= Beginning of Section =

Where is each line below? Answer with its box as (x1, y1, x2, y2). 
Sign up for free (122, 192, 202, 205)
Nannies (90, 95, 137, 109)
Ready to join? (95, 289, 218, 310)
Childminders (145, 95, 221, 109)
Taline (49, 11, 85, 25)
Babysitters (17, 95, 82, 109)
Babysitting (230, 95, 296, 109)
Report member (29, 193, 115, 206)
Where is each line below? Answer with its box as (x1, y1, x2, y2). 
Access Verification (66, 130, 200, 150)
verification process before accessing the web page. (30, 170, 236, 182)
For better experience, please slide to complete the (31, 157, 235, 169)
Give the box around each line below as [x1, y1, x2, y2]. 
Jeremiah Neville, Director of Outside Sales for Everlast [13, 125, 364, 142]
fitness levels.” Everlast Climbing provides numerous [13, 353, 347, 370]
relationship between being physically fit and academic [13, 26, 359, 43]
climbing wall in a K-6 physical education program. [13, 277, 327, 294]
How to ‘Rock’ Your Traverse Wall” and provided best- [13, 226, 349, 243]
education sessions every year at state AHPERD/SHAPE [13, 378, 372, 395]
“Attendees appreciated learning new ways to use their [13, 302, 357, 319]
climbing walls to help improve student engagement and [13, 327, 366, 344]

= End of Section =
= Beginning of Section =

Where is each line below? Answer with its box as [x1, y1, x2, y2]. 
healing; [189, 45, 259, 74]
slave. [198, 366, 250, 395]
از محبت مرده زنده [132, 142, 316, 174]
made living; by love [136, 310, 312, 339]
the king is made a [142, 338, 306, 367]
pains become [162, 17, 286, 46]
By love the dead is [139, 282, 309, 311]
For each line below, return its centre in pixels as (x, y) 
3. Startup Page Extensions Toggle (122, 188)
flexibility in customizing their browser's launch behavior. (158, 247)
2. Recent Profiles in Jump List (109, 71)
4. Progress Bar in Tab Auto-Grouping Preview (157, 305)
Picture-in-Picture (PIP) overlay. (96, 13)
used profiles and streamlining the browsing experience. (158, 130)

= End of Section =
= Beginning of Section =

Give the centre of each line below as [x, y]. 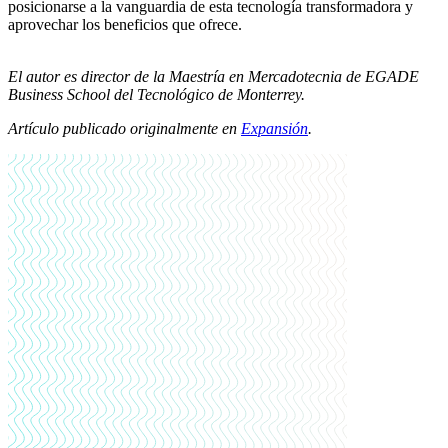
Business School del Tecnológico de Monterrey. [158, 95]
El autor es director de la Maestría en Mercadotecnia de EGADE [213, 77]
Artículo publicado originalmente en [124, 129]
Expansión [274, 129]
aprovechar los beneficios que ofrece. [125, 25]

= End of Section =

Taking the listing above as the source, transcribe only the lines starting at the line with "the king is made a [142, 338, 306, 367]" and going through the line with "Picture-in-Picture (PIP) overlay. (96, 13)", unaltered and with both ends included.

Written solution –
the king is made a [142, 338, 306, 367]
pains become [162, 17, 286, 46]
By love the dead is [139, 282, 309, 311]
For each line below, return its centre in pixels as (x, y) 
3. Startup Page Extensions Toggle (122, 188)
flexibility in customizing their browser's launch behavior. (158, 247)
2. Recent Profiles in Jump List (109, 71)
4. Progress Bar in Tab Auto-Grouping Preview (157, 305)
Picture-in-Picture (PIP) overlay. (96, 13)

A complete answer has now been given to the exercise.